───── RECORDS FOR PROCESSING

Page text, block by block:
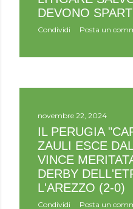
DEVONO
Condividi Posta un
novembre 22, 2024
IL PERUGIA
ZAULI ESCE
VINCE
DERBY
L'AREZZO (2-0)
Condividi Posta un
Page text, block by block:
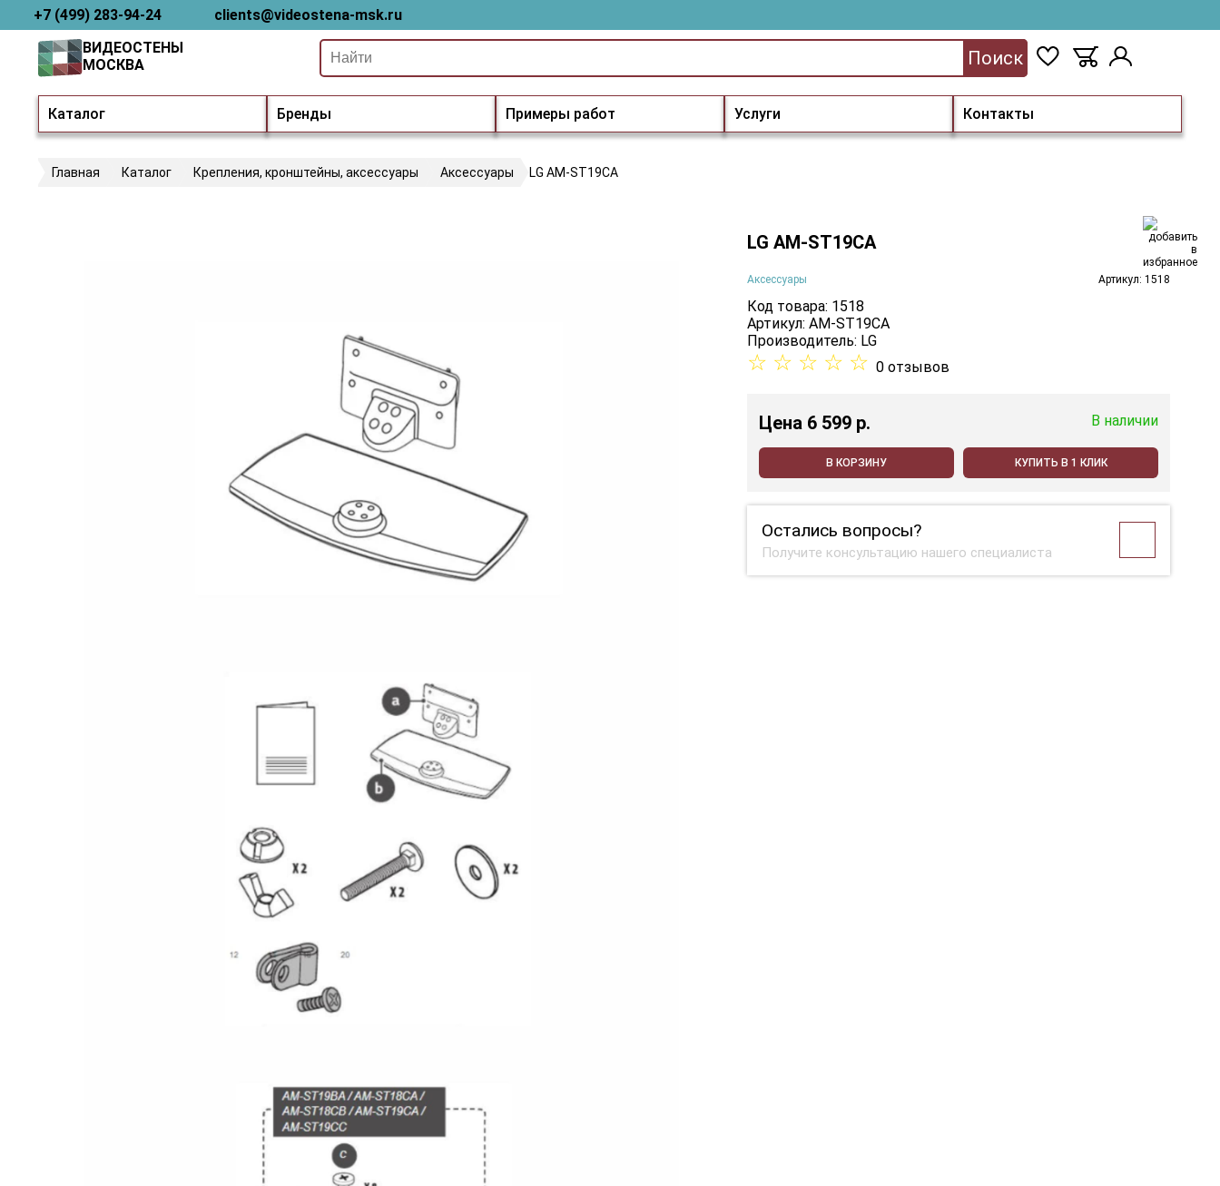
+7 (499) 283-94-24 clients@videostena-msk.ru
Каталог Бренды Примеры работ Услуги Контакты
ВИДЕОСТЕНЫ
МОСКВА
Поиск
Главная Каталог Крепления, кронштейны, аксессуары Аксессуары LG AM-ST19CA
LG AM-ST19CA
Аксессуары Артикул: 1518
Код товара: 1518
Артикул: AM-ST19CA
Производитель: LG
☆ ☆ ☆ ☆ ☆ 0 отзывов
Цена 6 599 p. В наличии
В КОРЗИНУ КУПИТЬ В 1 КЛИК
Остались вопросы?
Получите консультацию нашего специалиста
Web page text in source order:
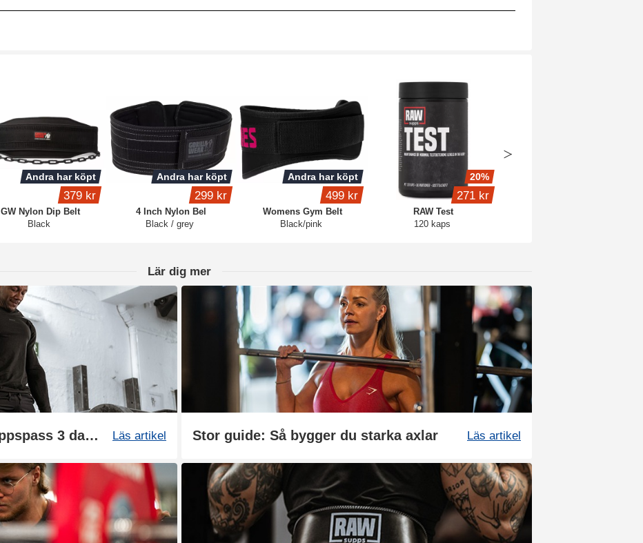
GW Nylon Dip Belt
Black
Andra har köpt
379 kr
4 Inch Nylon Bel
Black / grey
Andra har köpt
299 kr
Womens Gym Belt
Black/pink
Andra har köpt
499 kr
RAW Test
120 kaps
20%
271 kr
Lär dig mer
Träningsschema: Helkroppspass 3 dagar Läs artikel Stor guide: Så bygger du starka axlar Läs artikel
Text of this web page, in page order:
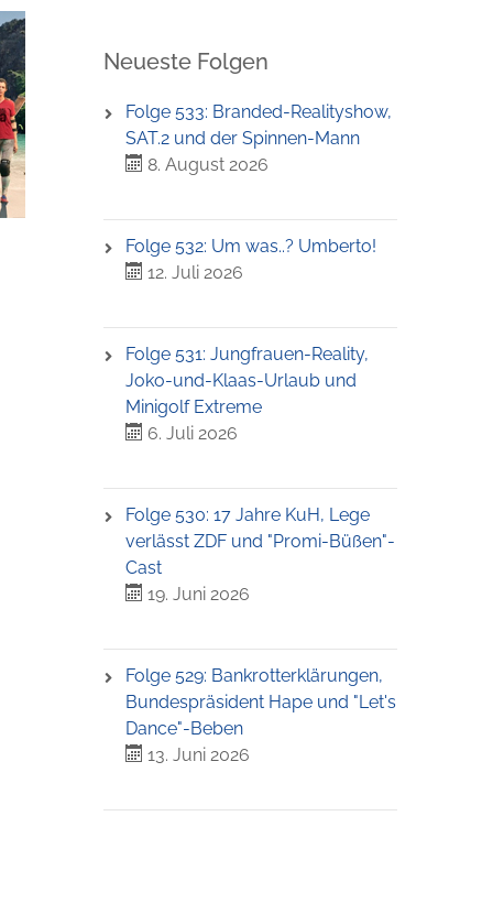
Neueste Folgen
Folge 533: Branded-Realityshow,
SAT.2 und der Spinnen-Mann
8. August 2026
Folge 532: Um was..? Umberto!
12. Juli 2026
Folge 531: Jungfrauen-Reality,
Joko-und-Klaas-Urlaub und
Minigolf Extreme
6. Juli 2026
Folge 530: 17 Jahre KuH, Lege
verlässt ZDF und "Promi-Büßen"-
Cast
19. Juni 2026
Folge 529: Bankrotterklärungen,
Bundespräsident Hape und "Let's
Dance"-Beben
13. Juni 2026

──────────
───── RECORDS FOR PROCESSING

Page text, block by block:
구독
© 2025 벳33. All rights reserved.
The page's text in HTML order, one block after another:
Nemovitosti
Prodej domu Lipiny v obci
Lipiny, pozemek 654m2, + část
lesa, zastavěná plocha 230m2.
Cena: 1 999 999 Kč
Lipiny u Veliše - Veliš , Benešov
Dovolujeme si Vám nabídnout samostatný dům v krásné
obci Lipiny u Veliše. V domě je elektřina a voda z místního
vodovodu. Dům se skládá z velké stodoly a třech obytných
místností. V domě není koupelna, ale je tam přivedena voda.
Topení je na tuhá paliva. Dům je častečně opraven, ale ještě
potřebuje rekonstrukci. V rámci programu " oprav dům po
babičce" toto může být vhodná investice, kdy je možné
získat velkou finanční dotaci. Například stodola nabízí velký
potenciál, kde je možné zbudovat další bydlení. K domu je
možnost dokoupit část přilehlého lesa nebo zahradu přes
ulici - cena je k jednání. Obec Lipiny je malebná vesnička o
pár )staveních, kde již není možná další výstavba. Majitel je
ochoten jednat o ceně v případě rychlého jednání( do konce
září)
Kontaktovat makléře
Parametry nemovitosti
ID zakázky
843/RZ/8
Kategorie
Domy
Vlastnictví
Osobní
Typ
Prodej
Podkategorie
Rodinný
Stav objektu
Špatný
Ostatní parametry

──────────

Above are some records; copy exactly the lines from the one with "Lipiny u Veliše - Veliš , Benešov" through the one with "potřebuje rekonstrukci. V", both included, and no others.

Lipiny u Veliše - Veliš , Benešov
Dovolujeme si Vám nabídnout samostatný dům v krásné
obci Lipiny u Veliše. V domě je elektřina a voda z místního
vodovodu. Dům se skládá z velké stodoly a třech obytných
místností. V domě není koupelna, ale je tam přivedena voda.
Topení je na tuhá paliva. Dům je častečně opraven, ale ještě
potřebuje rekonstrukci. V rámci programu " oprav dům po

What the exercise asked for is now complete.